10. Subsequent Events

        On July 10, 2003, Sepracor redeemed the remaining outstanding $111.9 million face value of its 7% convertible subordinated debentures due 2005 for aggregate cash consideration of $115.2 million, excluding accrued interest. This redemption resulted in the recording of a loss in other income of approximately $4.6 million, including the write-off of $1.3 million of deferred financing costs, in the third quarter of 2003.

9




ITEM 2.
MANAGEMENT'S DISCUSSION AND ANALYSIS OF FINANCIAL CONDITION
AND RESULTS OF OPERATIONS

        This Quarterly Report on Form 10-Q contains, in addition to historical information, forward-looking statements within the meaning of Section 21E of the Securities Exchange Act of 1934, as amended. These forward-looking statements involve risks and uncertainties and are not guarantees of future performance. Sepracor's actual results could differ significantly from the results discussed in such forward-looking statements. See "Factors Affecting Future Operating Results" below.

OVERVIEW

        Sepracor is a research-based pharmaceutical company dedicated to treating and preventing human disease through the discovery, development and commercialization of innovative pharmaceutical compounds. Sepracor's drug development program has yielded an extensive portfolio of pharmaceutical compounds that are focused on the treatment of respiratory, urology and central nervous system disorders. Sepracor's corporate headquarters are located in Marlborough, Massachusetts.

        The consolidated financial statements include the accounts of Sepracor Inc. ("Sepracor" or the "Company") and its wholly-owned subsidiaries, including Sepracor Canada Limited. Sepracor also has an investment in BioSphere Medical, Inc. ("BioSphere"), which it records under the equity method.

        On January 31, 2003, Sepracor submitted a New Drug Application (an "NDA") to the United States Food and Drug Administration (the "FDA") seeking clearance to market ESTORRA brand eszopiclone 2mg and 3mg tablets for the treatment of transient and chronic insomnia. On April 2, 2003, Sepracor announced that the FDA accepted for filing the NDA for ESTORRA. If the FDA issues an approvable letter for ESTORRA, Sepracor expects to expand its primary care sales force in anticipation of marketing ESTORRA to primary care physicians and psychiatrists, the principal prescribers of sleep medications. On April 17, 2003, Sepracor announced that it had been notified by the FDA that the Prescription Drug User Fee Act date for ESTORRA is November 30, 2003. This is the date by which the FDA is expected to have completed its review and act by making a decision on a drug application.

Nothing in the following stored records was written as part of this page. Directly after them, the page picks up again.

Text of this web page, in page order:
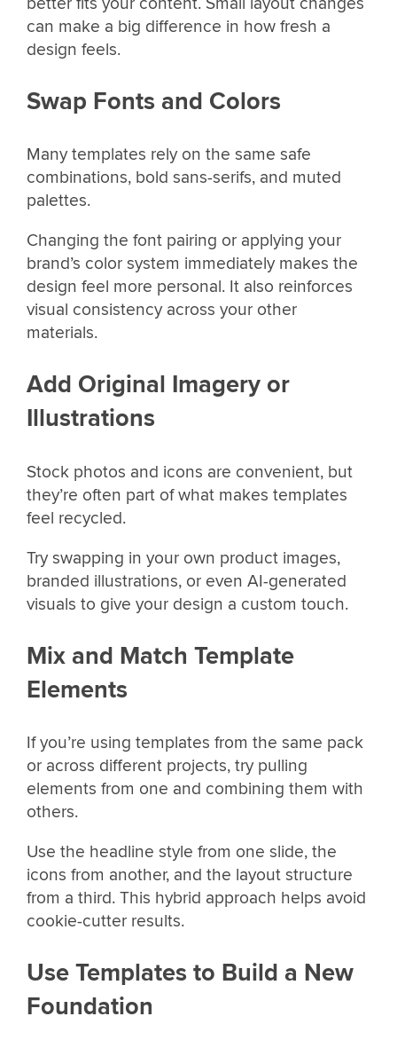
can make a big difference in how fresh a
design feels.
Swap Fonts and Colors
Many templates rely on the same safe
combinations, bold sans-serifs, and muted
palettes.
Changing the font pairing or applying your
brand’s color system immediately makes the
design feel more personal. It also reinforces
visual consistency across your other
materials.
Add Original Imagery or
Illustrations
Stock photos and icons are convenient, but
they’re often part of what makes templates
feel recycled.
Try swapping in your own product images,
branded illustrations, or even AI-generated
visuals to give your design a custom touch.
Mix and Match Template
Elements
If you’re using templates from the same pack
or across different projects, try pulling
elements from one and combining them with
others.
Use the headline style from one slide, the
icons from another, and the layout structure
from a third. This hybrid approach helps avoid
cookie-cutter results.
Use Templates to Build a New
Foundation
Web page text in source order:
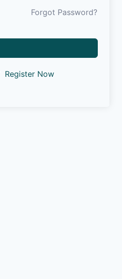
Forgot Password?
Register Now
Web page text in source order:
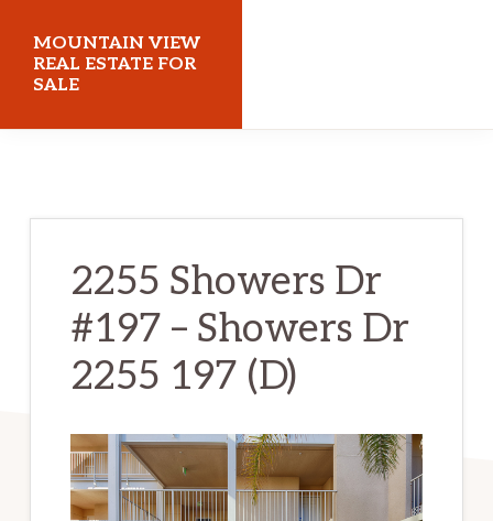
main
content
primary
sidebar
MOUNTAIN VIEW
REAL ESTATE FOR
SALE
2255 Showers Dr
#197 – Showers Dr
2255 197 (D)
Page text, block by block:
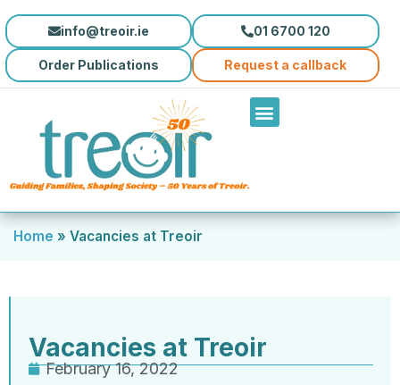
info@treoir.ie 01 6700 120
Order Publications Request a callback
Home » Vacancies at Treoir
Vacancies at Treoir
February 16, 2022
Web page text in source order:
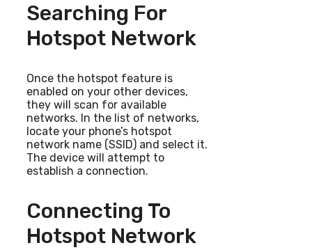
Searching For
Hotspot Network
Once the hotspot feature is
enabled on your other devices,
they will scan for available
networks. In the list of networks,
locate your phone’s hotspot
network name (SSID) and select it.
The device will attempt to
establish a connection.
Connecting To
Hotspot Network
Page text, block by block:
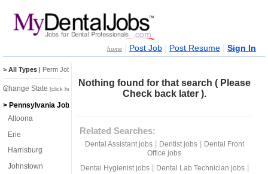
home Post Job Post Resume Sign In
Nothing found for that search ( Please
Check back later ).
Related Searches:
Dental Assistant jobs| Dentist jobs|
Dental Front
Office jobs
Dental Hygienist jobs| Dental Lab Technician jobs|
> All Types | Perm Jobs
Change State (click here)
> Pennsylvania Jobs
Altoona
Erie
Harrisburg
Johnstown
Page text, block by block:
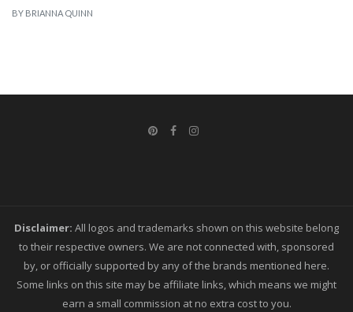
BY BRIANNA QUINN
Disclaimer: All logos and trademarks shown on this website belong
to their respective owners. We are not connected with, sponsored
by, or officially supported by any of the brands mentioned here.
Some links on this site may be affiliate links, which means we might
earn a small commission at no extra cost to you.
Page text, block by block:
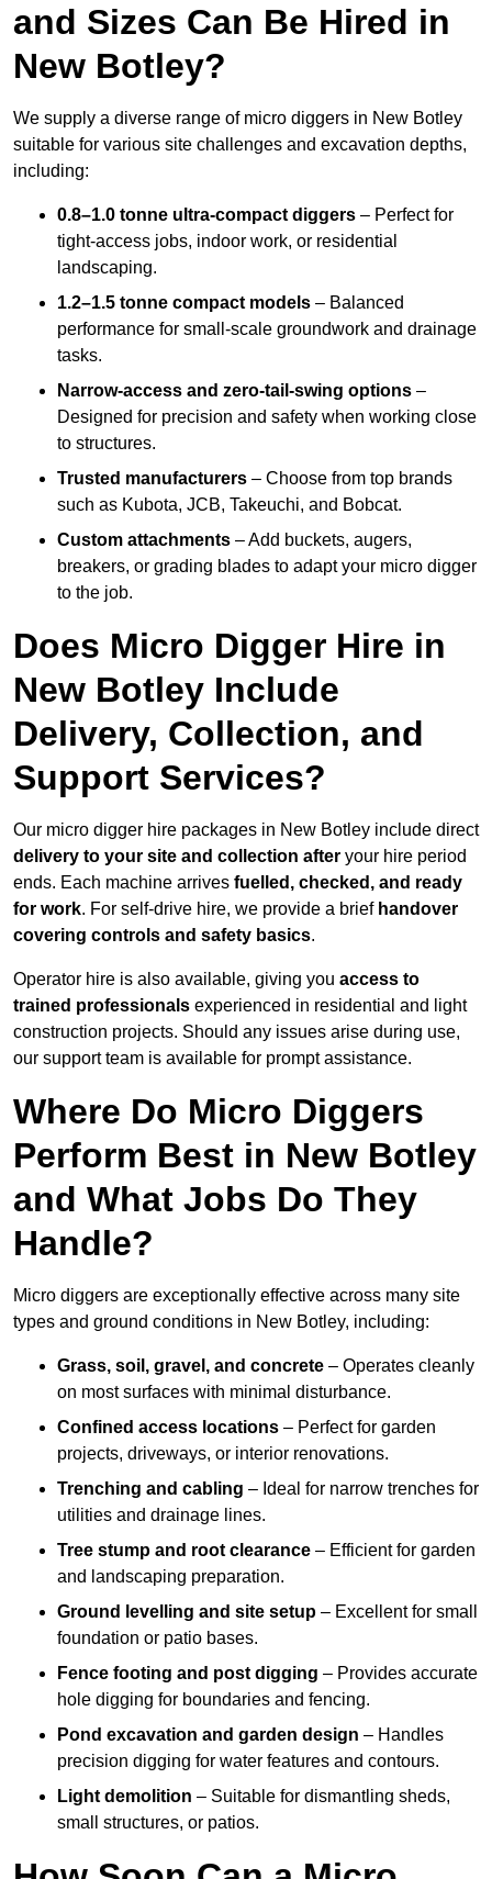
and Sizes Can Be Hired in
New Botley?
We supply a diverse range of micro diggers in New Botley
suitable for various site challenges and excavation depths,
including:
0.8–1.0 tonne ultra-compact diggers – Perfect for
tight-access jobs, indoor work, or residential
landscaping.
1.2–1.5 tonne compact models – Balanced
performance for small-scale groundwork and drainage
tasks.
Narrow-access and zero-tail-swing options –
Designed for precision and safety when working close
to structures.
Trusted manufacturers – Choose from top brands
such as Kubota, JCB, Takeuchi, and Bobcat.
Custom attachments – Add buckets, augers,
breakers, or grading blades to adapt your micro digger
to the job.
Does Micro Digger Hire in
New Botley Include
Delivery, Collection, and
Support Services?
Our micro digger hire packages in New Botley include direct
delivery to your site and collection after your hire period
ends. Each machine arrives fuelled, checked, and ready
for work. For self-drive hire, we provide a brief handover
covering controls and safety basics.
Operator hire is also available, giving you access to
trained professionals experienced in residential and light
construction projects. Should any issues arise during use,
our support team is available for prompt assistance.
Where Do Micro Diggers
Perform Best in New Botley
and What Jobs Do They
Handle?
Micro diggers are exceptionally effective across many site
types and ground conditions in New Botley, including:
Grass, soil, gravel, and concrete – Operates cleanly
on most surfaces with minimal disturbance.
Confined access locations – Perfect for garden
projects, driveways, or interior renovations.
Trenching and cabling – Ideal for narrow trenches for
utilities and drainage lines.
Tree stump and root clearance – Efficient for garden
and landscaping preparation.
Ground levelling and site setup – Excellent for small
foundation or patio bases.
Fence footing and post digging – Provides accurate
hole digging for boundaries and fencing.
Pond excavation and garden design – Handles
precision digging for water features and contours.
Light demolition – Suitable for dismantling sheds,
small structures, or patios.
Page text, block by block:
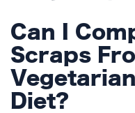
Can I
Scraps
Diet?
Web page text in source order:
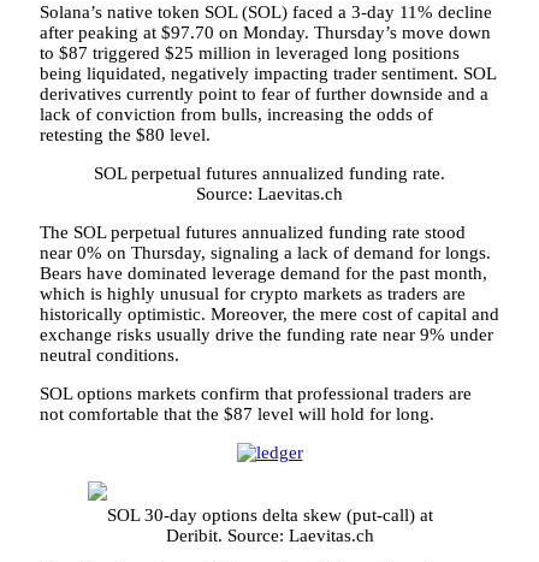
Solana’s native token SOL (SOL) faced a 3-day 11% decline
after peaking at $97.70 on Monday. Thursday’s move down
to $87 triggered $25 million in leveraged long positions
being liquidated, negatively impacting trader sentiment. SOL
derivatives currently point to fear of further downside and a
lack of conviction from bulls, increasing the odds of
retesting the $80 level.
SOL perpetual futures annualized funding rate.
Source: Laevitas.ch
The SOL perpetual futures annualized funding rate stood
near 0% on Thursday, signaling a lack of demand for longs.
Bears have dominated leverage demand for the past month,
which is highly unusual for crypto markets as traders are
historically optimistic. Moreover, the mere cost of capital and
exchange risks usually drive the funding rate near 9% under
neutral conditions.
SOL options markets confirm that professional traders are
not comfortable that the $87 level will hold for long.
SOL 30-day options delta skew (put-call) at
Deribit. Source: Laevitas.ch
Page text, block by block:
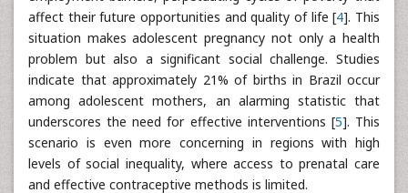
affect their future opportunities and quality of life [4]. This
situation makes adolescent pregnancy not only a health
problem but also a significant social challenge. Studies
indicate that approximately 21% of births in Brazil occur
among adolescent mothers, an alarming statistic that
underscores the need for effective interventions [5]. This
scenario is even more concerning in regions with high
levels of social inequality, where access to prenatal care
and effective contraceptive methods is limited.
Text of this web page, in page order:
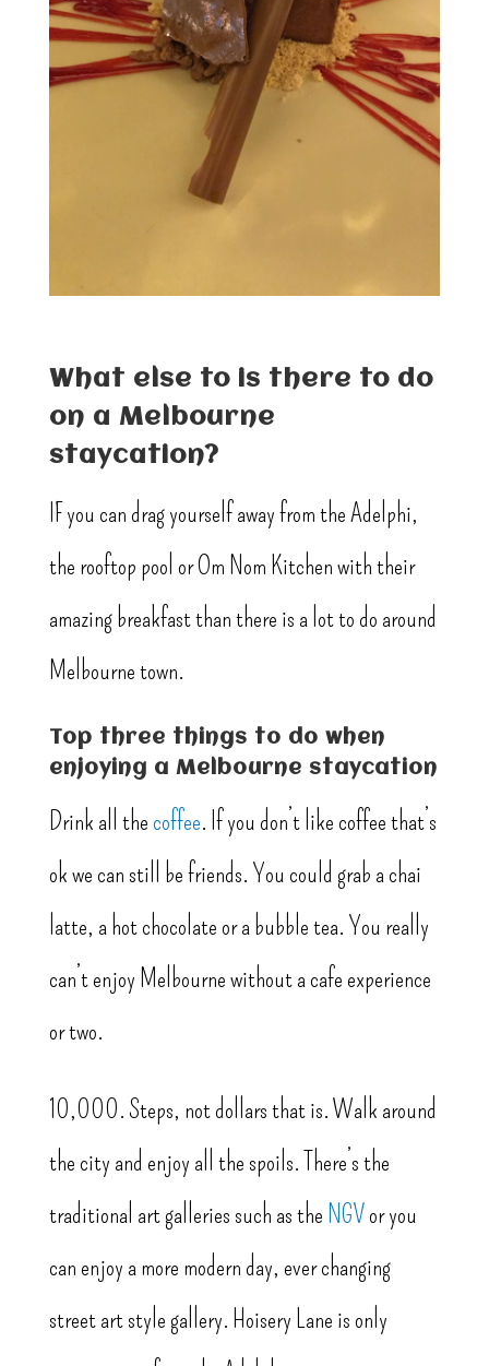
What else to is there to do
on a Melbourne
staycation?
IF you can drag yourself away from the Adelphi,
the rooftop pool or Om Nom Kitchen with their
amazing breakfast than there is a lot to do around
Melbourne town.
Top three things to do when
enjoying a Melbourne staycation
Drink all the coffee. If you don’t like coffee that’s
ok we can still be friends. You could grab a chai
latte, a hot chocolate or a bubble tea. You really
can’t enjoy Melbourne without a cafe experience
or two.
10,000. Steps, not dollars that is. Walk around
the city and enjoy all the spoils. There’s the
traditional art galleries such as the NGVor you
can enjoy a more modern day, ever changing
street art style gallery. Hoisery Lane is only
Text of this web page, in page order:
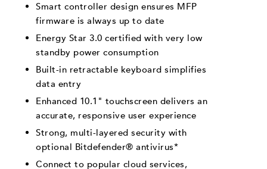
Smart controller design ensures MFP
firmware is always up to date
Energy Star 3.0 certified with very low
standby power consumption
Built-in retractable keyboard simplifies
data entry
Enhanced 10.1" touchscreen delivers an
accurate, responsive user experience
Strong, multi-layered security with
optional Bitdefender® antivirus*
Connect to popular cloud services,
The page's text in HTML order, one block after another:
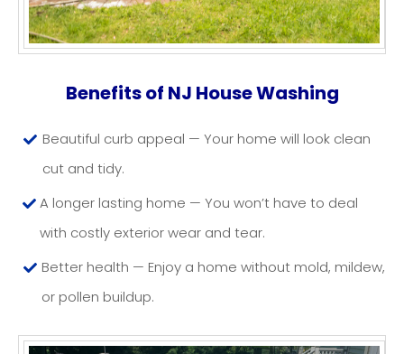
HOUSE WASHING NJ
Benefits of NJ House Washing
Beautiful curb appeal — Your home will look clean
cut and tidy.
A longer lasting home — You won’t have to deal
with costly exterior wear and tear.
Better health — Enjoy a home without mold, mildew,
or pollen buildup.
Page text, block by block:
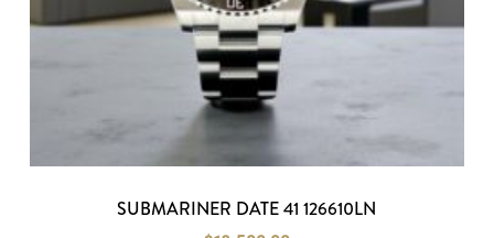
SUBMARINER DATE 41 126610LN
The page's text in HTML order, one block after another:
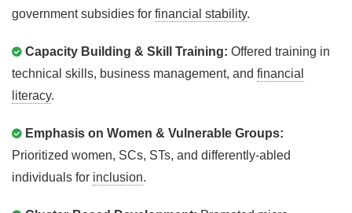
government subsidies for financial stability.
Capacity Building & Skill Training: Offered training in
technical skills, business management, and financial
literacy.
Emphasis on Women & Vulnerable Groups:
Prioritized women, SCs, STs, and differently-abled
individuals for inclusion.
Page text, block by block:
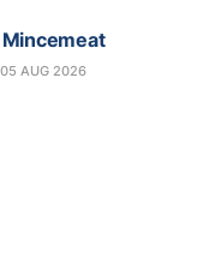
Mincemeat
05 AUG 2026
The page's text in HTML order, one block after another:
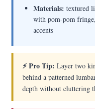
Materials: textured
with pom-pom fringe,
accents
⚡ Pro Tip: Layer two
behind a patterned
depth without cluttering
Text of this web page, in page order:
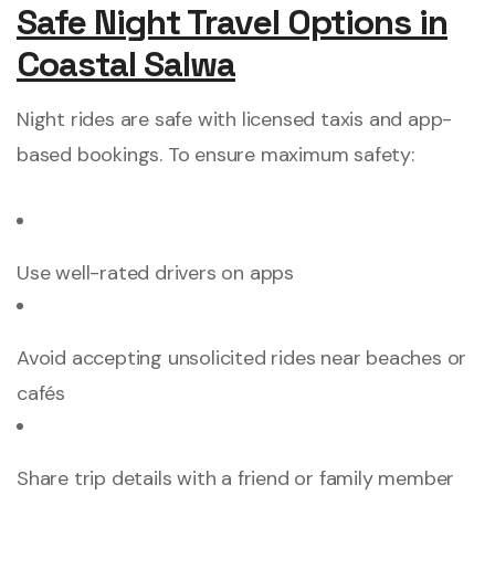
Safe Night Travel Options in
Coastal Salwa
Night rides are safe with licensed taxis and app-
based bookings. To ensure maximum safety:
Use well-rated drivers on apps
Avoid accepting unsolicited rides near beaches or
cafés
Share trip details with a friend or family member
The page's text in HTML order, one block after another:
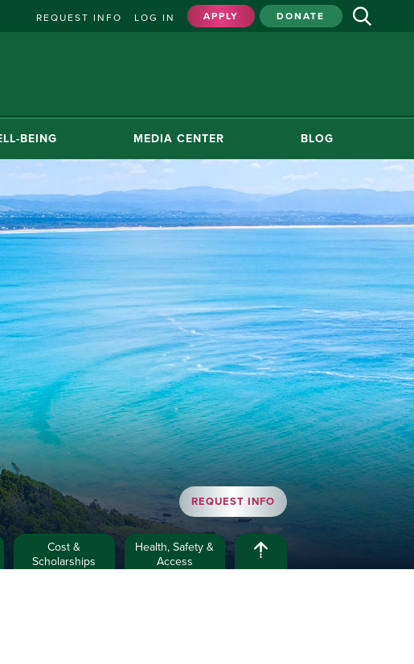
REQUEST INFO LOG IN APPLY DONATE
BEING MEDIA CENTER BLOG
REQUEST INFO
Cost &
Scholarships
Health, Safety &
Access
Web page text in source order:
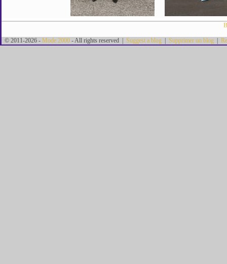
© 2011-2026 - Mode 2000 - All rights reserved | Suggest a blog Supprimer un blog
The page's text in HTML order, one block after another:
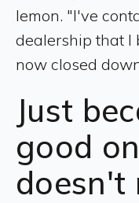
lemon. "I've
dealership that I
now closed
Just
good
doesn't
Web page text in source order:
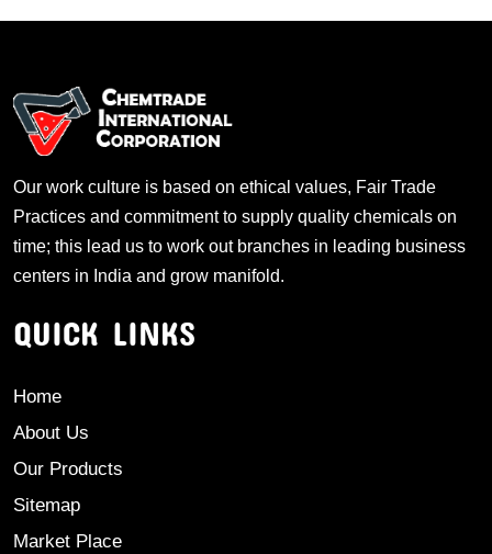
Our work culture is based on ethical values, Fair Trade
Practices and commitment to supply quality chemicals on
time; this lead us to work out branches in leading business
centers in India and grow manifold.
QUICK LINKS
Home
About Us
Our Products
Sitemap
Market Place
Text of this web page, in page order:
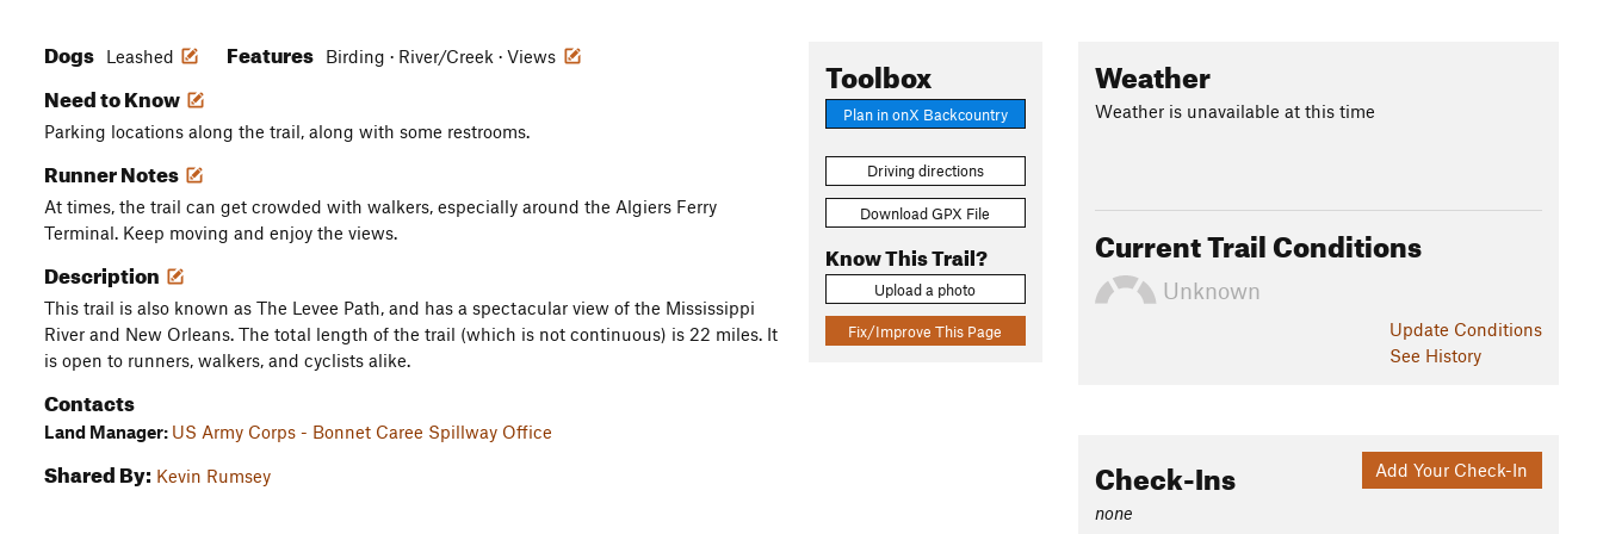
Toolbox
Plan in onX Backcountry
Driving directions
Download GPX File
Know This Trail?
Upload a photo
Fix/Improve This Page
Dogs Leashed Features Birding · River/Creek · Views
Need to Know
Parking locations along the trail, along with some restrooms.
Runner Notes
At times, the trail can get crowded with walkers, especially around the Algiers Ferry
Terminal. Keep moving and enjoy the views.
Description
This trail is also known as The Levee Path, and has a spectacular view of the Mississippi
River and New Orleans. The total length of the trail (which is not continuous) is 22 miles. It
is open to runners, walkers, and cyclists alike.
Contacts
Land Manager: US Army Corps - Bonnet Caree Spillway Office
Shared By: Kevin Rumsey
Weather
Weather is unavailable at this time
Current Trail Conditions
Unknown
Update Conditions
See History
Add Your Check-In
Check-Ins
none
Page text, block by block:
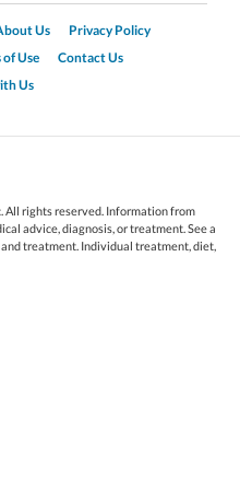
Us
Privacy Policy
of Use
Contact Us
Us
All rights reserved. Information from
advice, diagnosis, or treatment. See a
treatment. Individual treatment, diet,
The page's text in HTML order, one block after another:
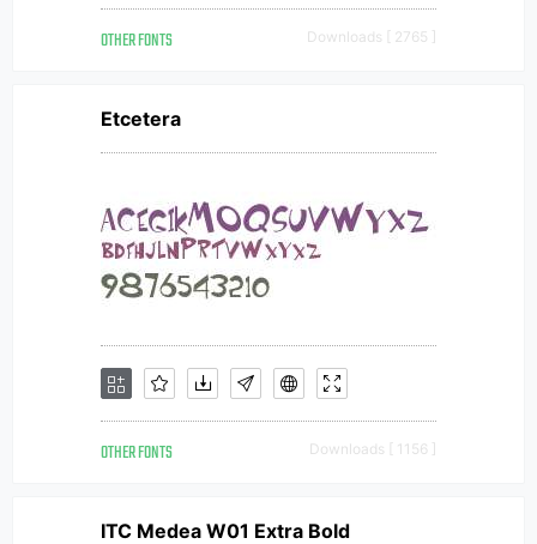
OTHER FONTS Downloads [ 2765 ]
Etcetera
OTHER FONTS Downloads [ 1156 ]
ITC Medea W01 Extra Bold
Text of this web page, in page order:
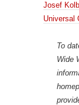
Josef
Universal
To
Wide

        In June 2002, Sepracor initiated a stock option exchange program for its employees, excluding members of the board of directors and officers, and filed a Schedule TO-I relating to such stock option exchange program with the Securities and Exchange Commission. Under the terms of this program, Sepracor agreed to grant to eligible employees six months and one day after Sepracor's acceptance of surrendered stock options a stock option to purchase one share of Sepracor common stock for every one share for which a surrendered stock option was exercisable. On July 17, 2002, Sepracor accepted for exchange stock options, held by certain employees of the Company, to purchase an aggregate of 4,268,542 shares of Sepracor common stock. On January 21, 2003, Sepracor issued new stock options to purchase an aggregate of 4,066,940 shares of common stock at an exercise price of $12.93, which was the closing price of Sepracor's common stock on January 21, 2003.

        In August 2002, Sepracor signed an agreement with MedPointe, Inc. for the co-promotion of ASTELIN® (azelastine HCl), a nasal-spray antihistamine (the "ASTELIN Agreement"). On June 2, 2003, Sepracor signed an amendment to the ASTELIN Agreement (the "ASTELIN Amendment"). Under the terms of the two-year amendment, Sepracor's sales force will continue to market ASTELIN, Sepracor will continue to receive a percentage of ASTELIN net sales above an agreed upon annual baseline sales level, and Sepracor will continue to be reimbursed for certain promotional and training expenses. Sepracor will record all cash received under the ASTELIN Amendment as revenue and all related costs as cost of revenue. Upon signing this amendment, Sepracor received an upfront, nonrefundable payment of $1,750,000. Sepracor will recognize this upfront payment as revenue ratably over the two-year term of the amendment. In the quarter ended June 30, 2003, Sepracor recorded $219,000 as revenue related to this upfront payment.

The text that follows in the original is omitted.